Min Zaw Oo said that after Brotherhood member the Arakan Army (AA) allegedly slaughtered military families attempting to flee Kyauktaw in Rakhine, “we have observed no cases of mass surrender” there, suggesting soldiers now see fighting to the death as the only option.

“In all overrun bases after that incident, the AA captured dead bodies of [the] highest ranking officer, as high as colonel, because they refused to surrender,” he said.

Meanwhile, the military is increasingly relying on air strikes and remote artillery strikes to hit back at areas now outside of its control.

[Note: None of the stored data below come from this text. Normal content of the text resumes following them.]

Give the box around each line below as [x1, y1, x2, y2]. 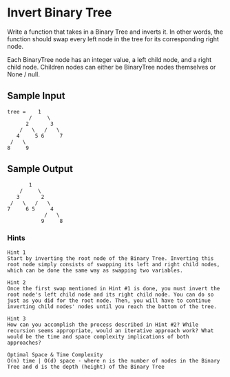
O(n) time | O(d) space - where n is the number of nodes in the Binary [7, 357, 220, 364]
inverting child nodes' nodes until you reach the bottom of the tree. [7, 303, 217, 310]
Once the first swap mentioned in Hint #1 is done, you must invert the [7, 285, 220, 292]
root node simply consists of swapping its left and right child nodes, [7, 261, 220, 268]
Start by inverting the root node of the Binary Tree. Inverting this [7, 255, 214, 262]
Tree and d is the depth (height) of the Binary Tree [7, 363, 165, 370]
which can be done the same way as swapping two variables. [7, 267, 184, 274]
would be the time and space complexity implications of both [7, 333, 189, 340]
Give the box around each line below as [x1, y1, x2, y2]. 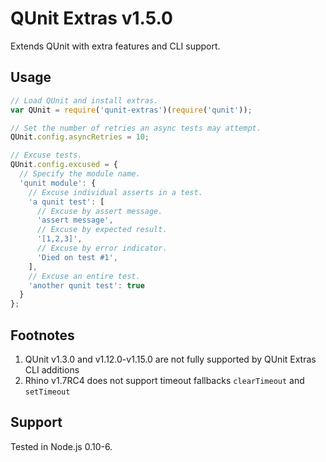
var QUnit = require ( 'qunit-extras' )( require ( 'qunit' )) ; [10, 105, 253, 115]
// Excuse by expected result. [36, 225, 168, 235]
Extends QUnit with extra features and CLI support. [10, 40, 221, 52]
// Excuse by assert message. [36, 206, 163, 216]
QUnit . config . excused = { [10, 160, 118, 170]
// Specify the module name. [19, 169, 141, 179]
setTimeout [24, 387, 71, 397]
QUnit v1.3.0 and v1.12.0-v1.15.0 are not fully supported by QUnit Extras [24, 353, 317, 365]
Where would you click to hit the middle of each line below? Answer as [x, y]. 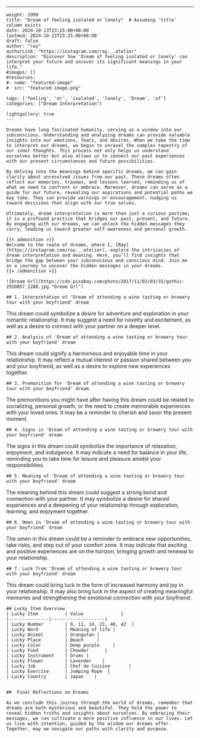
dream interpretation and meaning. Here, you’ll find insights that [93, 255]
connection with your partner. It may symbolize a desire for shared [88, 499]
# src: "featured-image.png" [44, 88]
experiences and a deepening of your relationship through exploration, [93, 505]
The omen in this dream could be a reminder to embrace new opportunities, [99, 539]
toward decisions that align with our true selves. [71, 203]
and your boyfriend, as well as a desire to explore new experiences [88, 366]
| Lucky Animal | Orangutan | [53, 635]
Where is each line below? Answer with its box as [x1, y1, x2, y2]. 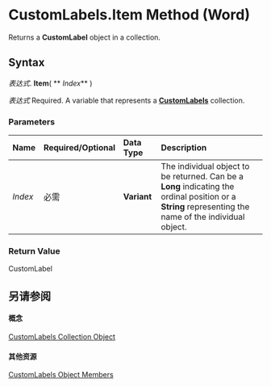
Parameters [8, 116, 55, 127]
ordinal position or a [161, 191, 236, 203]
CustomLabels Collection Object [8, 331, 115, 341]
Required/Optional [43, 142, 115, 154]
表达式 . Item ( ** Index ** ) [8, 78, 93, 88]
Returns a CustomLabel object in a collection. [8, 32, 161, 42]
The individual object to [161, 161, 250, 172]
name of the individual [161, 212, 245, 223]
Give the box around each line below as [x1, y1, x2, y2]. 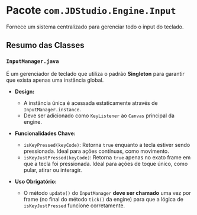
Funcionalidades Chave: [14, 130, 76, 137]
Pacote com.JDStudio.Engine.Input [6, 4, 176, 17]
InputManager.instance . [23, 105, 81, 113]
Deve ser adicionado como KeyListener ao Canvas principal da [23, 112, 175, 119]
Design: [14, 88, 35, 95]
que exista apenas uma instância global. [6, 76, 104, 84]
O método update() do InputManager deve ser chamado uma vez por [23, 189, 191, 196]
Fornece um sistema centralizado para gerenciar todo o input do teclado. [6, 23, 185, 30]
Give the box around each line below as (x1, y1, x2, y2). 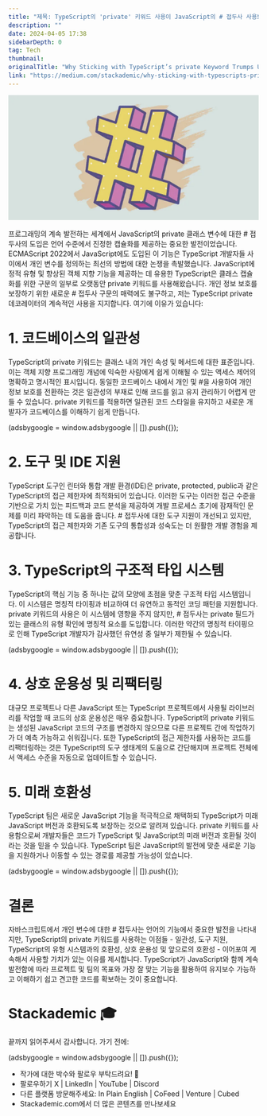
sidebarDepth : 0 (8, 38, 62, 46)
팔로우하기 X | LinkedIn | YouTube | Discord (19, 1079, 160, 1089)
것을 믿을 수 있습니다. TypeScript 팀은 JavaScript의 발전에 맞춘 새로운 (22, 841, 242, 851)
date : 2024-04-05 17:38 (8, 29, 87, 37)
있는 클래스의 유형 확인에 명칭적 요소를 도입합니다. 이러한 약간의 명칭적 (8, 618, 226, 628)
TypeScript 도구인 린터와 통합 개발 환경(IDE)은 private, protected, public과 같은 (8, 481, 259, 490)
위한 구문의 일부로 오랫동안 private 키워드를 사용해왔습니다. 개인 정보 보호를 (22, 278, 258, 288)
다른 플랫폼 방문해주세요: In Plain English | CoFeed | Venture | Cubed (19, 1089, 240, 1099)
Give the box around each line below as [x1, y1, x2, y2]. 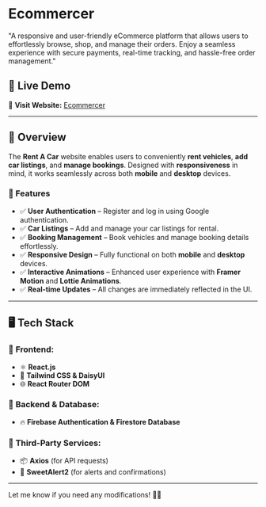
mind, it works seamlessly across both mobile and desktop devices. [8, 168, 231, 178]
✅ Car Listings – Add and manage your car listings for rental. [19, 223, 219, 233]
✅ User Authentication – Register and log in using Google [19, 206, 210, 215]
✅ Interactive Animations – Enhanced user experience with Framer [19, 267, 241, 276]
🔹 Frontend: [8, 344, 54, 355]
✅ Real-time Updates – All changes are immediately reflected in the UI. [19, 284, 253, 294]
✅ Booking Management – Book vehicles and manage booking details [19, 232, 249, 242]
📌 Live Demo [8, 79, 71, 93]
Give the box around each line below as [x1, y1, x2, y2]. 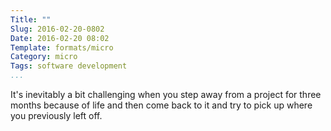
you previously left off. [10, 110, 103, 121]
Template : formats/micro [10, 42, 114, 53]
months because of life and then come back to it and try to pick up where [10, 99, 313, 111]
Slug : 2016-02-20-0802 [10, 24, 105, 34]
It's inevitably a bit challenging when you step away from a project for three [10, 89, 322, 100]
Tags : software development [10, 61, 128, 71]
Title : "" [10, 14, 52, 25]
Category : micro [10, 52, 78, 62]
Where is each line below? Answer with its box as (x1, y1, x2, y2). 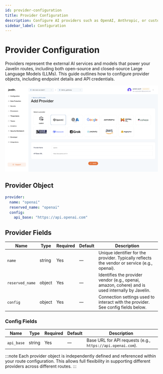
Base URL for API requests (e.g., (86, 337, 151, 343)
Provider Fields (5, 228, 52, 237)
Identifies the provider (98, 272, 143, 278)
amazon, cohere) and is (98, 282, 146, 288)
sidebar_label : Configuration (5, 23, 66, 28)
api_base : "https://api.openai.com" (14, 215, 88, 220)
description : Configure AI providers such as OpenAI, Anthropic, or (5, 18, 147, 23)
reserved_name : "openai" (9, 205, 60, 210)
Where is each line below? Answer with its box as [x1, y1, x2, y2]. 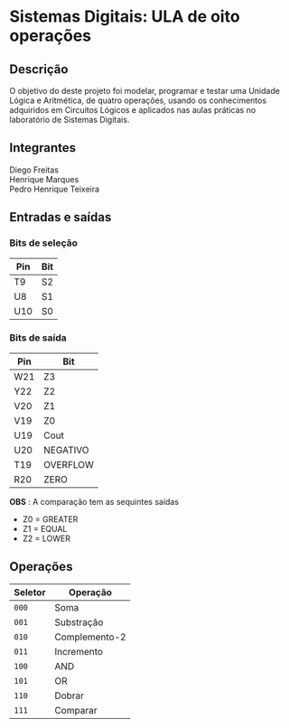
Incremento [53, 645, 104, 658]
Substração [53, 616, 104, 629]
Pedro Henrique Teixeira [9, 183, 100, 194]
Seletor [14, 585, 46, 598]
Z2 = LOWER [22, 533, 70, 544]
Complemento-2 [53, 630, 126, 643]
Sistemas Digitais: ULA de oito [9, 6, 241, 27]
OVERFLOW [43, 458, 95, 471]
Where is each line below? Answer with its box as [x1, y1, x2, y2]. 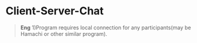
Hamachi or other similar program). [20, 30, 108, 37]
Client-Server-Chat [5, 4, 104, 18]
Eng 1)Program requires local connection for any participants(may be [20, 24, 192, 31]
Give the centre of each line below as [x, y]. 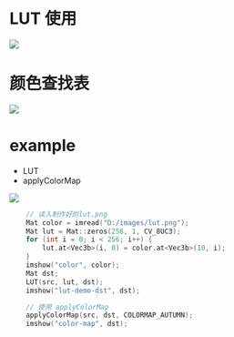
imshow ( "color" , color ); [73, 265]
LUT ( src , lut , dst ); [65, 282]
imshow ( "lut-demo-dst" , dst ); [83, 291]
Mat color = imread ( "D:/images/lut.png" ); [107, 223]
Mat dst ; [42, 273]
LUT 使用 [43, 19]
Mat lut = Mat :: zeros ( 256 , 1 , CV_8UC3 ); [103, 231]
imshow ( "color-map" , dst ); [77, 324]
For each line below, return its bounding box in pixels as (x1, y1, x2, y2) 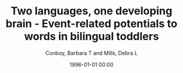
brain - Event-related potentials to (5, 17, 178, 31)
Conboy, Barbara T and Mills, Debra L (45, 49, 138, 56)
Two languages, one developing (11, 4, 172, 18)
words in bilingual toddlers (23, 30, 160, 43)
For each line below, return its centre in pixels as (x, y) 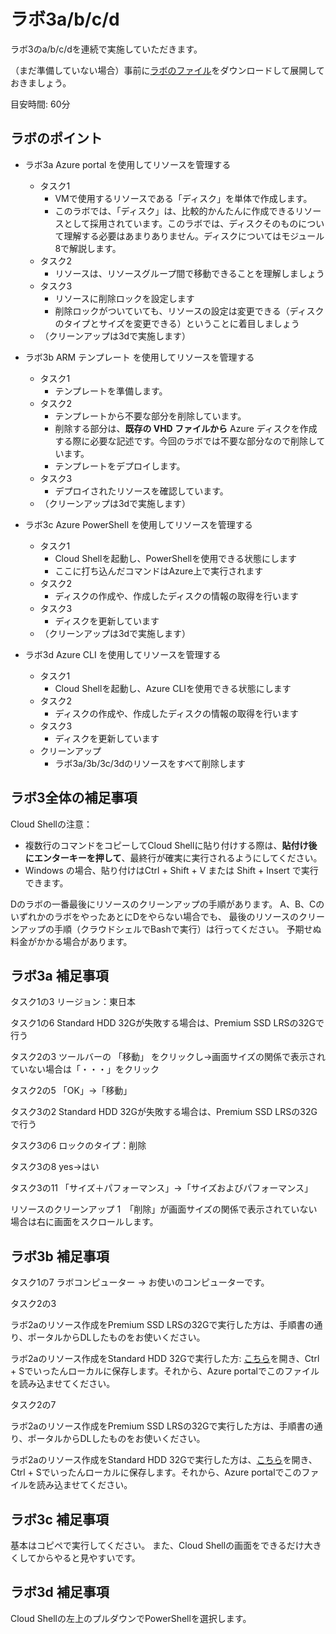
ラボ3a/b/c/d (65, 19)
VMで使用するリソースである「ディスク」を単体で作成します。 (183, 198)
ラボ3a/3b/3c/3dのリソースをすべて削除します (150, 763)
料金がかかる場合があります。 (71, 941)
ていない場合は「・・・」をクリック (85, 1069)
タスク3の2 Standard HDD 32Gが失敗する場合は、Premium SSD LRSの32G (164, 1112)
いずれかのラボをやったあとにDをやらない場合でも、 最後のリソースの (154, 916)
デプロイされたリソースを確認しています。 (141, 491)
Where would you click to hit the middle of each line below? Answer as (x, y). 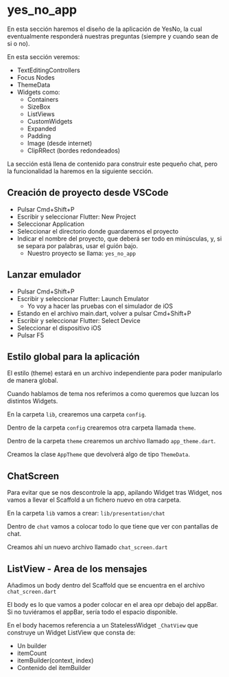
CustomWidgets (50, 121)
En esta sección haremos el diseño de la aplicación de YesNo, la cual (105, 29)
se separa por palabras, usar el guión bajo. (77, 245)
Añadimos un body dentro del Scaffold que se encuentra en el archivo (106, 585)
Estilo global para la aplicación (74, 356)
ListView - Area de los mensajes (77, 569)
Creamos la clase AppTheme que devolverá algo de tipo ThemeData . (99, 454)
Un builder (32, 646)
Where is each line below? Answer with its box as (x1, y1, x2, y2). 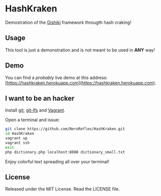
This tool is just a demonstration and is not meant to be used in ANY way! (5, 47, 155, 53)
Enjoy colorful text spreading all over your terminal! (5, 158, 109, 164)
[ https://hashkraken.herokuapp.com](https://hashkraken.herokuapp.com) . (5, 80, 157, 86)
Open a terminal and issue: (5, 117, 60, 123)
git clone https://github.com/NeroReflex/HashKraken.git (5, 127, 125, 131)
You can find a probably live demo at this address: (5, 74, 108, 80)
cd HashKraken (5, 131, 35, 136)
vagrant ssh (5, 140, 30, 145)
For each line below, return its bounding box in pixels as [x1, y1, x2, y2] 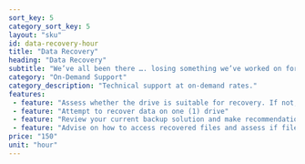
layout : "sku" [8, 30, 63, 39]
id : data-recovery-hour [8, 38, 99, 48]
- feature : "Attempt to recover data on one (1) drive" [12, 107, 229, 116]
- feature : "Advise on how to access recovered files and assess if [12, 124, 279, 133]
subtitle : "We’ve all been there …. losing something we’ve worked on [8, 65, 282, 74]
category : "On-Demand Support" [8, 73, 127, 82]
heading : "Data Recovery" [8, 56, 107, 65]
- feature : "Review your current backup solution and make [12, 115, 242, 124]
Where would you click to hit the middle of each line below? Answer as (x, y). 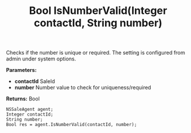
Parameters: (21, 70)
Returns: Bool (23, 99)
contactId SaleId (35, 81)
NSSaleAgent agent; (30, 109)
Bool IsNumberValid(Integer (98, 11)
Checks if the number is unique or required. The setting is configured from (96, 53)
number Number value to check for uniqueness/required (83, 88)
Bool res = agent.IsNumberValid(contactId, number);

“The military is on the back foot across the country, unable to defend territory or launch effective counterattacks in all but a few top priority locations. It is weak but it is fighting on,” said Horsey. “It can’t win at the present moment but it still has deadly firepower that it is ready to use indiscriminately,” including against civilian targets.

Against the backdrop of bloodshed and carnage, the ruling military has enacted a military draft, planning to forcibly recruit tens of thousands from a population that largely despises it. Horsey said this may have been “partly a political move” by Min Aung Hlaing, to show other senior officers that he is “taking action to address military weaknesses, even if conscription is unlikely to be effective in that regard”.

The effort has quickly devolved into chaos. There have been reports of suicide among those drafted, and a renewed exodus abroad. Some local military administrators tasked with carrying out the draft have been assassinated, while others have resigned en masse.

Minh Aung Hlaing at Armed Forces Day in 2012. He is accompanied by two soldiers carrying ceremonial swords. He has lots of medals on his chest.
Min Aung Hlaing, pictured at Armed Forces Day in 2012, has ensured his allies hold key military positions [Khin Maung Win/AP]

But despite Min Aung Hlaing’s many failures, it is unclear what would need to happen to precede an institutional collapse or an internal coup.

“Min Aung Hlaing has many detractors and is clearly a weak leader, but there are no obvious signs of factionalism within the top brass,” Horsey said. “He has had 13 years to position allies in senior positions and anyone who moved against him would risk paying a heavy price.”

Min Zaw Oo said the military has a “strong tradition not to rebel against their seniors”, which is a “lifeline” for Min Aung Hlaing but not one that is guaranteed to keep him afloat forever.

“We should not be surprised if someone decides to break the organisational norm,” he said.